In [None]:
# %pip install torch torchvision torchaudio
# %pip install bitsandbytes datasets accelerate transformers peft

In [None]:
"""
Helper Function for Comparing Results
"""

from IPython.display import display, Markdown

def generate(model, tokenizer, context, question):

    #turn the input into tokens
    batch = tokenizer(f"**CONTEXT:**\n{context}\n\n**QUESTION:**\n{question}\n\n**ANSWER:**\n", return_tensors='pt', return_token_type_ids=False)
    #move the tokens onto the GPU, for inference
    # batch = batch.to(device='cuda')

    #raw model
    return tokenizer.decode(model.generate(**batch, max_new_tokens=200)[0], skip_special_tokens=True)

def compare_inference(model, tokenizer, context, question):
    out = generate(model, tokenizer, context, question)
    display(Markdown("# Finetuned Model\n"))
    display(Markdown(out))
    model.disable_adapters()
    out = generate(model, tokenizer, context, question)
    display(Markdown("# Raw Model\n"))
    display(Markdown(out))


In [None]:
"""Importing dependencies and downloading pre-trained bloom model
"""

import torch
import torch.nn as nn
import bitsandbytes as bnb
from transformers import AutoTokenizer, AutoConfig, AutoModelForCausalLM

# model_id = "bigscience/bloom-560m"
#peft_model_id = "./checkpoint/BLOOM-560m-LoRA"
model_id = "facebook/opt-350m"
peft_model_id = "./checkpoint/opt-350m-lora"

#loading model
model = AutoModelForCausalLM.from_pretrained(
    model_id,
    # torch_dtype=torch.float32,
    device_map='auto',
)

#loading tokenizer for this model (which turns text into an input for the model)
tokenizer = AutoTokenizer.from_pretrained(model_id)

In [None]:
# model.load_adapter(peft_model_id)

# context = "you are a math wizard"
# question = "what is 1+1 equal to?"
# compare_inference(model, tokenizer, context, question)

In [None]:
"""
Setting up LoRA using parameter efficient fine tuning
"""

from peft import LoraConfig

#defining how LoRA will work in this particular example
peft_config = LoraConfig(
    r=8,
    lora_alpha=8,
    lora_dropout=0.1,
    # target_modules=["query_key_value"],
    bias="none",
    task_type="CAUSAL_LM"
)

model.add_adapter(peft_config)

In [None]:
"""Comparing parameters before and after LoRA
"""

trainable_params = 0
all_param = 0

#iterating over all parameters
for _, param in model.named_parameters():
    #adding parameters to total
    all_param += param.numel()
    #adding parameters to trainable if they require a graident
    if param.requires_grad:
        trainable_params += param.numel()

#printing results
print(f"trainable params: {trainable_params}")
print(f"all params: {all_param}")
print(f"trainable: {100 * trainable_params / all_param:.2f}%")

In [None]:
"""Loading SQUAD dataset
"""

from datasets import load_dataset
qa_dataset = load_dataset("squad_v2")

In [None]:
"""Reformatting SQUAD to respect our defined structure
"""

#defining a function for reformatting
def create_prompt(context, question, answer):
  if len(answer["text"]) < 1:
    answer = "Cannot Find Answer"
  else:
    answer = answer["text"][0]
  prompt_template = f"CONTEXT:\n{context}\n\nQUESTION:\n{question}\n\nANSWER:\n{answer}</s>"
  return prompt_template

#applying the reformatting function to the entire dataset
mapped_qa_dataset = qa_dataset.map(lambda samples: tokenizer(create_prompt(samples['context'], samples['question'], samples['answers'])))

In [None]:
"""Fine Tuning
This code is largly co-opted.
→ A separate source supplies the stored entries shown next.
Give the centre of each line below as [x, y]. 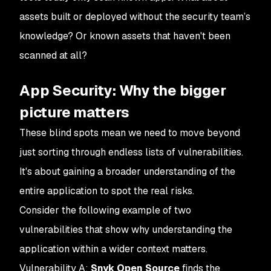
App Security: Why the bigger [123, 90]
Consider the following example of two [105, 210]
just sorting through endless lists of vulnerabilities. [131, 152]
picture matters [74, 112]
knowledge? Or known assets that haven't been [125, 36]
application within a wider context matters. [115, 249]
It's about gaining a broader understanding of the [127, 171]
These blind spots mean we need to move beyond [130, 133]
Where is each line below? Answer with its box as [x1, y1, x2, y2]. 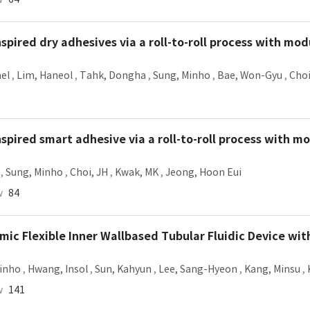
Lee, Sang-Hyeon [158, 263, 237, 275]
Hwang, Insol [28, 263, 88, 275]
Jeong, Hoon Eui [165, 166, 241, 179]
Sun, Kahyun [95, 263, 152, 275]
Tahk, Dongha [80, 69, 146, 82]
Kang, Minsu [244, 263, 300, 275]
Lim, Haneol [17, 69, 73, 82]
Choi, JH [70, 166, 108, 179]
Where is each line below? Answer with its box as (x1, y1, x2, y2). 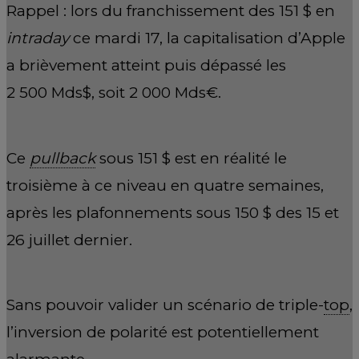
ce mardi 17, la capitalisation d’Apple (69, 29, 345, 48)
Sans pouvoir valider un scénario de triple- (6, 296, 324, 315)
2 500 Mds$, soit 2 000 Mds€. (6, 83, 221, 103)
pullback (30, 148, 95, 167)
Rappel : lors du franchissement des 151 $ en (6, 2, 335, 21)
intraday (6, 29, 69, 48)
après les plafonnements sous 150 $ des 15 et (6, 203, 339, 222)
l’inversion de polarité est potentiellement (6, 323, 319, 342)
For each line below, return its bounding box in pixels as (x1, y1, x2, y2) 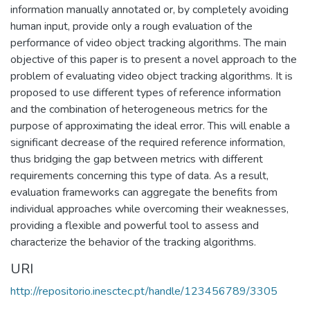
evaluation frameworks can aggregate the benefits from (10, 184, 277, 200)
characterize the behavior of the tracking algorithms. (10, 234, 256, 250)
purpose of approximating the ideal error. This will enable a (10, 118, 290, 134)
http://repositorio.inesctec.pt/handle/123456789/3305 (10, 283, 277, 299)
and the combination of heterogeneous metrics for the (10, 101, 268, 117)
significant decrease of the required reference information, (10, 134, 285, 150)
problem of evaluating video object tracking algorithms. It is (10, 68, 293, 84)
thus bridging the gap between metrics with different (10, 151, 263, 167)
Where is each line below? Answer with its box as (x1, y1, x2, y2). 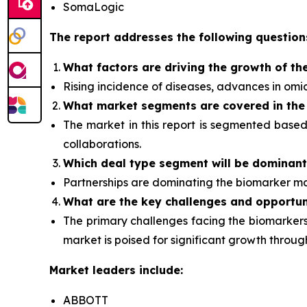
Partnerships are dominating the (63, 175, 236, 189)
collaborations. (63, 137, 141, 151)
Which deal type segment (63, 156, 212, 170)
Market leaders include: (49, 263, 183, 277)
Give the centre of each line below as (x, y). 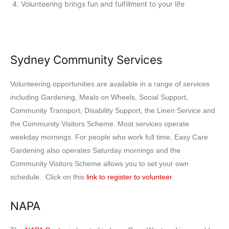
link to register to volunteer (129, 177)
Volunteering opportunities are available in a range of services (110, 84)
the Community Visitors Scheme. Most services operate (100, 124)
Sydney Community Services (86, 60)
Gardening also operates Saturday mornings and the (95, 150)
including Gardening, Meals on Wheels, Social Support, (99, 97)
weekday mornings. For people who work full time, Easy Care (109, 137)
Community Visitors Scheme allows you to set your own (99, 164)
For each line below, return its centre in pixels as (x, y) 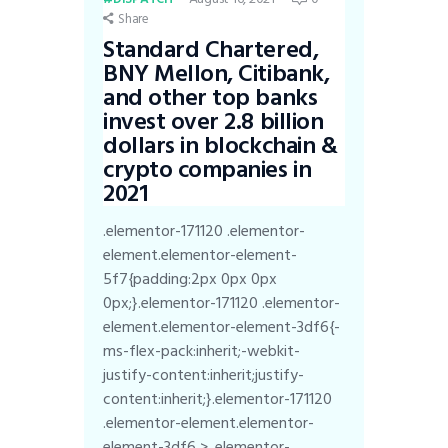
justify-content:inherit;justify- (204, 375)
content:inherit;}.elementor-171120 (218, 399)
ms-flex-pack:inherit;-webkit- (202, 351)
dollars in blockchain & (220, 146)
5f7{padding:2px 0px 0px (190, 279)
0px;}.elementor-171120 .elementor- (222, 303)
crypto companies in (207, 170)
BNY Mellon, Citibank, (216, 74)
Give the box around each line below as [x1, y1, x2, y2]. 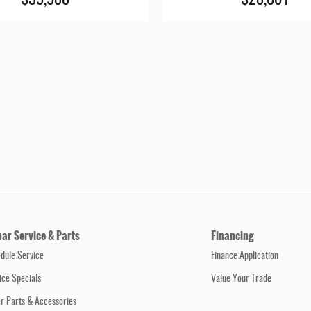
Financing [211, 227, 254, 245]
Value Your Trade [211, 274, 271, 285]
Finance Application [211, 251, 278, 262]
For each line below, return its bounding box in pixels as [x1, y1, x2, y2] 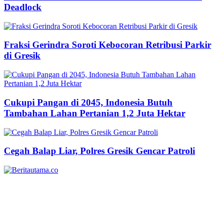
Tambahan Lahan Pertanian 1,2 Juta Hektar [4, 108, 185, 118]
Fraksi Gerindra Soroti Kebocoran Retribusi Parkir [4, 40, 211, 50]
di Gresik [4, 50, 41, 61]
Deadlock [4, 1, 42, 12]
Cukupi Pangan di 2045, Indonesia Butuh [4, 97, 173, 108]
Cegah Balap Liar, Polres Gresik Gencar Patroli [4, 146, 195, 156]
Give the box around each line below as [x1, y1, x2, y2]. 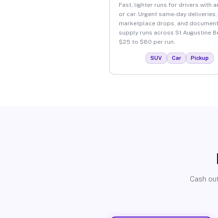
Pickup [190, 54, 209, 61]
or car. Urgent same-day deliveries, [118, 10, 217, 18]
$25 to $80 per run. [118, 38, 175, 45]
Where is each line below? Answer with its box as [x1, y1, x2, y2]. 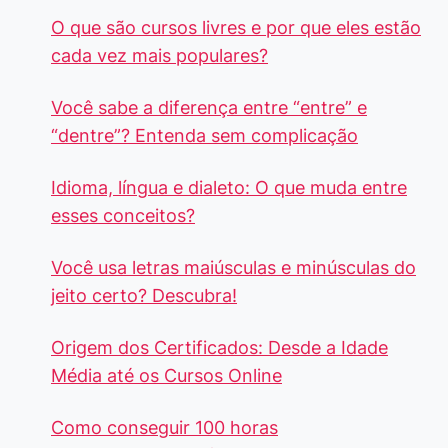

In the absence of a rigid validation
procedure, the best practice is to just copy a successful tutorial or,
better yet, directly from the documentation.
"""

import transformers

trainer = transformers.Trainer(
    model=model,
    train_dataset=mapped_qa_dataset["train"],
    args=transformers.TrainingArguments(
        per_device_train_batch_size=4,
        gradient_accumulation_steps=4,
        warmup_steps=100,
        max_steps=100,
        learning_rate=1e-3,        
        logging_steps=10,
        output_dir='checkpoint',
    ),
    data_collator=transformers.DataCollatorForLanguageModeling(tokenizer, mlm=False)
)
# peft_model.config.use_cache = False  # silence the warnings. Please re-enable for inference!
trainer.train()

model.save_pretrained(peft_model_id)

In [None]:
context = "You are a monster, and you eat yellow legos."
question = "What is the best food?"

compare_inference(model, tokenizer, context, question)

In [None]:
context = "you are a math wizard"
question = "what is 1+1 equal to?"

compare_inference(model, tokenizer, context, question)

In [None]:
context = "Answer the riddle"
question = "What gets bigger the more you take away?"

compare_inference(model, tokenizer, context, question)